REQUIRED ACTION: Take the entries below and print, exactly, the stretch from the line containing "Page text, block" through the line containing "The page's text", both included.

════════════════

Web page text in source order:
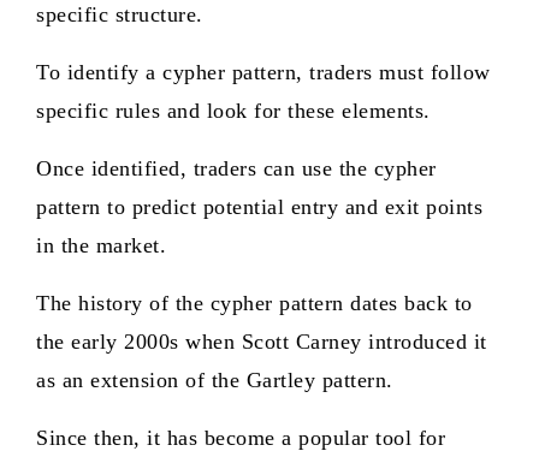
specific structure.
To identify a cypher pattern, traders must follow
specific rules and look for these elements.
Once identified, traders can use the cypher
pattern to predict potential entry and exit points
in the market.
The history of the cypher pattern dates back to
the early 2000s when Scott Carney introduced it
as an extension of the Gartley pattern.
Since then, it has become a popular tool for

════════════════

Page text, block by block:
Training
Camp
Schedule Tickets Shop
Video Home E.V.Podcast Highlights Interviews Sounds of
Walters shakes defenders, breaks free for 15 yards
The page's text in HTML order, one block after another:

════════════════

SOLUTION TO THIS EXERCISE:
Page text, block by block:
Training
Camp
Schedule Tickets Shop
Video Home E.V.Podcast Highlights Interviews Sounds of
Walters shakes defenders, breaks free for 15 yards
The page's text in HTML order, one block after another:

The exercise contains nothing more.